Aan de ene kant is het handig als een bestuiver volledig is aangepast aan uitsluitend
de bloemen van die ene plant. Zo voorkomt een lelie dat zijn stuifmeel blijft
zitten op een orchidee met begerig uitziende bloemen.
Aan de andere kant is het handig om veel verschillende bestuivers te hebben,
want dan kan de plant op meer verschillende plekken groeien. Stang: ‘Als
je als plant afhankelijk bent van één specifieke bestuiver, en
die is er niet, heb je een probleem.’
Stangs onderzoek naar de relatie tussen de bloemetjes en de bijtjes (en de kevertjes,
vliegjes, hommels en vlinders) draait voor een groot gedeelte om die balans.
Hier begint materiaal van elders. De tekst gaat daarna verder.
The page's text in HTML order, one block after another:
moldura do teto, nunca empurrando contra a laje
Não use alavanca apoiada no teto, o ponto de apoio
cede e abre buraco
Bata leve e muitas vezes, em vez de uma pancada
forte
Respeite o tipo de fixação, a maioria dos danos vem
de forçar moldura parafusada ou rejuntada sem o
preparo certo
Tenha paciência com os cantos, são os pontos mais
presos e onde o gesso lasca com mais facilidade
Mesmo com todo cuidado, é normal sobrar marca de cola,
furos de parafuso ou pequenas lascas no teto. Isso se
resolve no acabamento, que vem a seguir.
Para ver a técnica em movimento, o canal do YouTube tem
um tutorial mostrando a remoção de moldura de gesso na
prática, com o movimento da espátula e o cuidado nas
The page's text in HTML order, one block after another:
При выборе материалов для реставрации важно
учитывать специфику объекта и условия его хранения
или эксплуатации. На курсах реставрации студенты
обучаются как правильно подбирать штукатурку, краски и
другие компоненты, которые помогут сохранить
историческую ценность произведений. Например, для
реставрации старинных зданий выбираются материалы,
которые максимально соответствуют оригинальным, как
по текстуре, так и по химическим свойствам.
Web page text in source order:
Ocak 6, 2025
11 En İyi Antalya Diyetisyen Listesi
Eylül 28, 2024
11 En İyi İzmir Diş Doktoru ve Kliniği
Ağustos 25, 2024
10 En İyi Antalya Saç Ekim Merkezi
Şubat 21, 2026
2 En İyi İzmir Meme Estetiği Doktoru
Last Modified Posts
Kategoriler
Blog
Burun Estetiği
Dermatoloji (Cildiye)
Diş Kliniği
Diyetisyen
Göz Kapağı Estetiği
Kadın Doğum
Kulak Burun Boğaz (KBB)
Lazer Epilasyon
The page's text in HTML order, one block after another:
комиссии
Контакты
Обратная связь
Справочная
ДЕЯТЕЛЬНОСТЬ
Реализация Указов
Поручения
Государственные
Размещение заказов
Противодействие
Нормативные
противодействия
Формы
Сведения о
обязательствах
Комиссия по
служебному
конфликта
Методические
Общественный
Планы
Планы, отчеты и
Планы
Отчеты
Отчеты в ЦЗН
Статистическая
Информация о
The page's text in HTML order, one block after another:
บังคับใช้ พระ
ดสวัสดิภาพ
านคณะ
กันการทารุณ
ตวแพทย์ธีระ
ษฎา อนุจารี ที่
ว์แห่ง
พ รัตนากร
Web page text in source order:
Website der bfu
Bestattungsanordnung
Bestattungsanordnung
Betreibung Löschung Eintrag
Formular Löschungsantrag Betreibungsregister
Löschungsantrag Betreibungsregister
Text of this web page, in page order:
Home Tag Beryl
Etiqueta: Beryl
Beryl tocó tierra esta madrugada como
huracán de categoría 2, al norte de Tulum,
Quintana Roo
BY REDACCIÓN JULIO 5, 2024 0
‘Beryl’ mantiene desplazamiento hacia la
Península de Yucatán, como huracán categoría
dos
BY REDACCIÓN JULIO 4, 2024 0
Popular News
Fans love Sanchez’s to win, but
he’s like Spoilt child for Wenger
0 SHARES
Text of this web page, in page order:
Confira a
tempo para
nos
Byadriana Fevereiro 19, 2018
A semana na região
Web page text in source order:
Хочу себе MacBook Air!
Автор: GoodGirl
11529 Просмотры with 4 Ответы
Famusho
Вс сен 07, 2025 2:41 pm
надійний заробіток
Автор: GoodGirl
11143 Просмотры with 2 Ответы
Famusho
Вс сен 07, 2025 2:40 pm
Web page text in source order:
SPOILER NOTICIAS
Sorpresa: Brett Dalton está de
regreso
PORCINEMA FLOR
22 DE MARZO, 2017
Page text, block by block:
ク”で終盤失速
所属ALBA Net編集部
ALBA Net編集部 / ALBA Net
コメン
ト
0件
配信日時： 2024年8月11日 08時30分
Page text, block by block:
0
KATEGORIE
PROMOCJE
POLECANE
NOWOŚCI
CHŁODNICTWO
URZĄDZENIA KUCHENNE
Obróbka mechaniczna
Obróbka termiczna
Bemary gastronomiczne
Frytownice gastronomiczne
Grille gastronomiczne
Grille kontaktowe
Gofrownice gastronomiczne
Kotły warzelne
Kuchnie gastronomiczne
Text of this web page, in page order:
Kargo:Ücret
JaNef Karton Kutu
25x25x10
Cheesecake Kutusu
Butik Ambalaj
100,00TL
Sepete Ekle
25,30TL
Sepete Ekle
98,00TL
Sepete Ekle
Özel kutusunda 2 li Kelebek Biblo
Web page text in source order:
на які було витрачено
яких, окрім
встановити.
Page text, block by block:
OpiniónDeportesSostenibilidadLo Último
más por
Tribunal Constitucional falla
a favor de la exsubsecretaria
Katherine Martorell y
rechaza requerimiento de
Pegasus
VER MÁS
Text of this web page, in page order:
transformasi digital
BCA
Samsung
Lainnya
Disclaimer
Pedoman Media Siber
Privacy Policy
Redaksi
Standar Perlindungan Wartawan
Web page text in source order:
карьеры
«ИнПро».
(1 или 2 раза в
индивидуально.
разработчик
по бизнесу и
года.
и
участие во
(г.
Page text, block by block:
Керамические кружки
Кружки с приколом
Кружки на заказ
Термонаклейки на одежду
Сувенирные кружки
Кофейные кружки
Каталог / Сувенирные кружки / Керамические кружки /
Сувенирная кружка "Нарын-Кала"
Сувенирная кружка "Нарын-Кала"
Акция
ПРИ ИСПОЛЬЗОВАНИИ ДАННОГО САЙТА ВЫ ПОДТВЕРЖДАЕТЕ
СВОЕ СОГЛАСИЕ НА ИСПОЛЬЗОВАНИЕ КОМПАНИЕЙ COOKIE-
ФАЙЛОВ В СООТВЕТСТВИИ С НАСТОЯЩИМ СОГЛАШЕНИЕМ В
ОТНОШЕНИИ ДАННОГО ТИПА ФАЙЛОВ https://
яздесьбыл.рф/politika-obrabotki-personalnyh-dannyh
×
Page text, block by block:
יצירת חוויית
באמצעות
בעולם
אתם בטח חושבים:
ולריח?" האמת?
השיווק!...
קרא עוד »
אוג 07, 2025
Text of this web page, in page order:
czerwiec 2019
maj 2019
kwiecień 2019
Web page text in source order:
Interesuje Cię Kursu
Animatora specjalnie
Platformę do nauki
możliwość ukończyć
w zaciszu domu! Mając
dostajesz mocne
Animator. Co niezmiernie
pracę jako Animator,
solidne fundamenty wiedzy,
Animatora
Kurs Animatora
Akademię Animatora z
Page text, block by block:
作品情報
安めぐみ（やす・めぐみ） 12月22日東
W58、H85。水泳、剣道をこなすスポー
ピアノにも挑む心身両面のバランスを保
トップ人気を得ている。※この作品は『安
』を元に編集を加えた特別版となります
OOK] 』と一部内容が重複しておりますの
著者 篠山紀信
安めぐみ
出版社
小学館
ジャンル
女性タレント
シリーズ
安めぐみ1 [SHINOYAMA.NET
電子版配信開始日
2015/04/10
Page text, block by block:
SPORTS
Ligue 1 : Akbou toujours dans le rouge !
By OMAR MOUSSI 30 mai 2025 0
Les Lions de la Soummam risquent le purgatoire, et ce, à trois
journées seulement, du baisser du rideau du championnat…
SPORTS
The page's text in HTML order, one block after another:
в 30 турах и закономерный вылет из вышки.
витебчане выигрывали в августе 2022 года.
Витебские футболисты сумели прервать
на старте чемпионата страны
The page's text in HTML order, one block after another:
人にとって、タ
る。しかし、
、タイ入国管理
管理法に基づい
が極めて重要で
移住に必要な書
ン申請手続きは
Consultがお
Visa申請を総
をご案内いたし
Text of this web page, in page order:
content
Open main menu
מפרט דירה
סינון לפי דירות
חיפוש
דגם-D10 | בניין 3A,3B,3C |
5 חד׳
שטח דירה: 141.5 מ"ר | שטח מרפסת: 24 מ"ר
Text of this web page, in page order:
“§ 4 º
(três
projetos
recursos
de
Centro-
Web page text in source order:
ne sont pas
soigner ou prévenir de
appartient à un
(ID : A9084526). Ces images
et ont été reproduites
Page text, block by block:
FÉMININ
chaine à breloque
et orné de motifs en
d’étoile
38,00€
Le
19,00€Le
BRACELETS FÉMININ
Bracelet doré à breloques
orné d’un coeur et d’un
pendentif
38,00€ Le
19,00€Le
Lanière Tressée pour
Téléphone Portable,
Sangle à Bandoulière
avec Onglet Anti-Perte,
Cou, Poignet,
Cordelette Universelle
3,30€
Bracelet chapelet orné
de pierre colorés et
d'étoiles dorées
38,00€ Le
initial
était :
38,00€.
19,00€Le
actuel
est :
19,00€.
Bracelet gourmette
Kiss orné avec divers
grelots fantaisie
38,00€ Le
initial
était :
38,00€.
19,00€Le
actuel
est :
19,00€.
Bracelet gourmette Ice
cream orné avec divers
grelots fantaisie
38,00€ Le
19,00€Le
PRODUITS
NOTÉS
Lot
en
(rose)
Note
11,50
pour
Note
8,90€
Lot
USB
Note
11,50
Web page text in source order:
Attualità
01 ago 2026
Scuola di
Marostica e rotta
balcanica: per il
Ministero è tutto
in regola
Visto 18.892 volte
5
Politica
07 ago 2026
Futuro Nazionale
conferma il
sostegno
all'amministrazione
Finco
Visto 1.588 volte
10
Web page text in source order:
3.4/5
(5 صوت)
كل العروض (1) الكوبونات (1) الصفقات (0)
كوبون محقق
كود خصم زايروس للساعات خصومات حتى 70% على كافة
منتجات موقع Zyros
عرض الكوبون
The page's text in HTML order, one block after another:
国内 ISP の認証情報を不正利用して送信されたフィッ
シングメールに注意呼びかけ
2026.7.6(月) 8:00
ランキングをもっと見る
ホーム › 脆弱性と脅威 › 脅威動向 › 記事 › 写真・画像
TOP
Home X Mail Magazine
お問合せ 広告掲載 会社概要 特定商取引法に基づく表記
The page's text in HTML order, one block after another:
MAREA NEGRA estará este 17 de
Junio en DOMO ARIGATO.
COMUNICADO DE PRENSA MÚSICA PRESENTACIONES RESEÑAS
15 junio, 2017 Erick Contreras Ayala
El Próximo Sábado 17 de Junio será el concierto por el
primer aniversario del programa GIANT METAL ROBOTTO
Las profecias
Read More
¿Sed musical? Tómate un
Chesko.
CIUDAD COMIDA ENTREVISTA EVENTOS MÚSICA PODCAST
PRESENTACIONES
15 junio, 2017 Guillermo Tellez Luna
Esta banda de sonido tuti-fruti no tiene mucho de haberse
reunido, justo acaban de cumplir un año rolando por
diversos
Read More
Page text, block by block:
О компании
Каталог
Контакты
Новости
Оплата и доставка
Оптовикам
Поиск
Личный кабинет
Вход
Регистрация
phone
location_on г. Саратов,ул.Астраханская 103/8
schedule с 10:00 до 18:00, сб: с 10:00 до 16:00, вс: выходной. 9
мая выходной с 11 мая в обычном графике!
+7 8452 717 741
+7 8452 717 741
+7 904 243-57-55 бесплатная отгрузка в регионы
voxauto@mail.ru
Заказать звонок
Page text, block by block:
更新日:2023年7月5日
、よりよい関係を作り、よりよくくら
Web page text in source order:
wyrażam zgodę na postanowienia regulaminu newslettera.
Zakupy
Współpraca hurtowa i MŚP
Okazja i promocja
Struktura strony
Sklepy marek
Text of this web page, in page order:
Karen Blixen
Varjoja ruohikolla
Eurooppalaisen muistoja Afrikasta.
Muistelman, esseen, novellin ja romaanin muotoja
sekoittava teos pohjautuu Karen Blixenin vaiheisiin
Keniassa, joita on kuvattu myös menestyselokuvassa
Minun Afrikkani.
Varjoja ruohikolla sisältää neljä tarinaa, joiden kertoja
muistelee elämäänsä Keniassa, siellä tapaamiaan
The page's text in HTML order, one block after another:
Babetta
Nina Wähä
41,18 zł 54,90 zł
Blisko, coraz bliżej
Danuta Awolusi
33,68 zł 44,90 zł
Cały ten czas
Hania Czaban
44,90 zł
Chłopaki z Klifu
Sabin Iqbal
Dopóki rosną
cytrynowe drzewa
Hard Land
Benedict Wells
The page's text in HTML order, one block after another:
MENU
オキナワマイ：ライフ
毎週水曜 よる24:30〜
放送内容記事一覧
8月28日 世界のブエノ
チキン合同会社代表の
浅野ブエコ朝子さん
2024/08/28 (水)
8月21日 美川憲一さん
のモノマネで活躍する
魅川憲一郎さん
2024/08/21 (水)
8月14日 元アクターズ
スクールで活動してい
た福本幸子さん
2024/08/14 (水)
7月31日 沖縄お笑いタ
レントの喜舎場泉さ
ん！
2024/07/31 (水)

In haar publicaties, spreekt ze van generalisten en specialisten.
Een generalist is een plantensoort die is aangepast aan veel verschillende
bestuivers, of een bestuiversoort die is aangepast aan veel verschillende bloemen.
Een specialist is een plantensoort die maar weinig of slechts één bestuiver heeft,
of een insectensoort die maar één of een paar planten kan bestuiven.
Wat blijkt, is dat specialistische planten worden bestoven door generalistische
bestuivers, en generalistische planten door specialistische bestuivers. Stang
geeft snel een voorbeeld: ‘Hommels hebben een lange tong. Die kan dus
overal komen, ook bij bloemen waar de nectar diep in de bloem zit. De hommel
kan bij verschillende bloemen eten halen en is dus een generalist. Omgekeerd
is de plant met zijn diepe bloemen afhankelijk van insecten met een lange tong,
en een specialist.’
Hoe diep de nectar zit bij de bloemen, en hoe makkelijk een insect daarbij
kan komen, zijn dus belangrijke zaken. ‘Als je de soortendiversiteit in een
natuurgebied wil behouden of een nieuw natuurgebied wilt inrichten, moet je ervoor
zorgen dat er genoeg specialisten en generalisten zijn’, aldus Stang.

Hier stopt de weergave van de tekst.